An aversion to the smell of your own family members could be natures way of deterring incest, say researchers. A team at Wayne State University in Detroit enlisted 25 families with children aged 6 to 15 years, and gave each of them a T-shirt and odorless soap to wash with, according to Britain's New Scientist magazine.

They were told to place the worn T-shirts in a plastic bag, and were later asked to sniff two T-shirts- one belonging to a family member and one worn by a stranger. Initially, the researchers tested each participant's ability to recognize the shirt belonging to a family member.

Mothers and fathers were generally able to identify the T-shirts belonging to their pre-adolescent children. Mothers were slightly more successful than dads, but neither could identify which child was which. Children under the age of nine, with the noteworthy exception of sons who had been breastfed, were generally unable to identify the T-shirts of their mothers, but the older children could. All of the children recognized their father's smell.

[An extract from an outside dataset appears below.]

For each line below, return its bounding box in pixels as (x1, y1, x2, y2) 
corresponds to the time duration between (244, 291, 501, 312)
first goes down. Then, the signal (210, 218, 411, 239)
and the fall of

Researchers were quite fascinated with the fact that whether or not they were able to identify the shirt belonging to a relative, most of the participants preferred the smell of a stranger's shirt. In particular, mothers did not like the smell of their children's shirts, and children clearly had a negative response to the smell of their fathers.

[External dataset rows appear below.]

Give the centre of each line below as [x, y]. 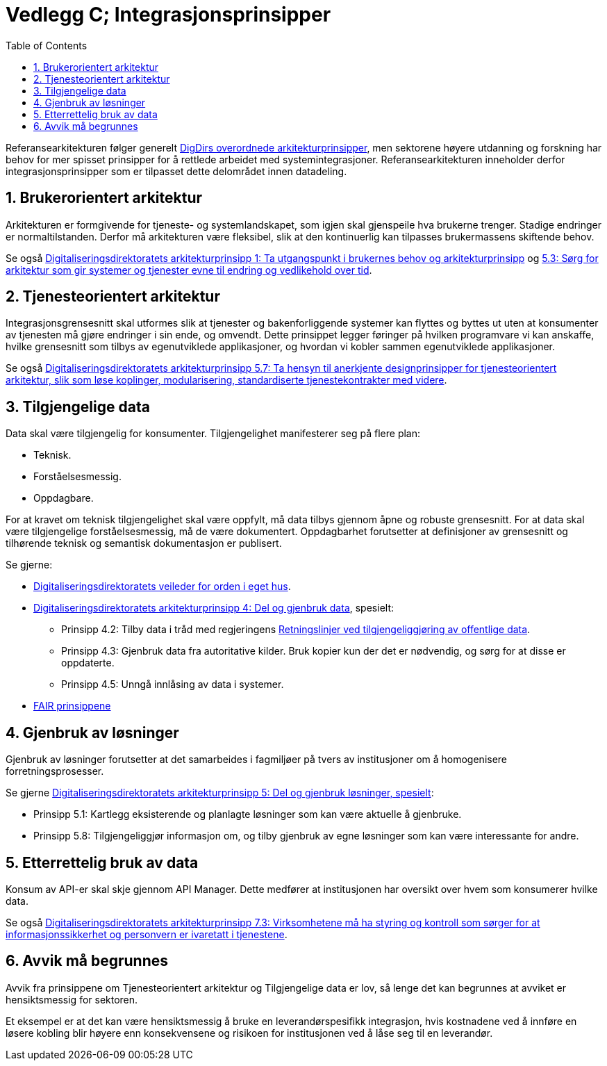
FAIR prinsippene [72, 706]
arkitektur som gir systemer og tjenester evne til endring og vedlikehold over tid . [189, 270]
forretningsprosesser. [55, 771]
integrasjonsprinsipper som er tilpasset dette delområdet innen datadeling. [176, 171]
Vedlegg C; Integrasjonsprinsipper [168, 15]
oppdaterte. [88, 663]
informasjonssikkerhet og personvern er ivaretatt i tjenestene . [147, 934]
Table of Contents [47, 45]

Interestingly, while the children of the same sex were not offended by their siblings smell, the children of the opposite sex were. Researcher Tiffany Czilli said that she believed the dislike of each other's odors was part of nature's way of preventing incest, by making people less appealing to their closest relatives, Reuters reported.

Other possibilities were considered, including the theory that a child's repugnance of their father's smell may be a sign of that child's efforts to be independent. But Dustin Penn of the University of Utah in Salt Lake City warned that asking people about their preferences could be unreliable, Reuters recounted.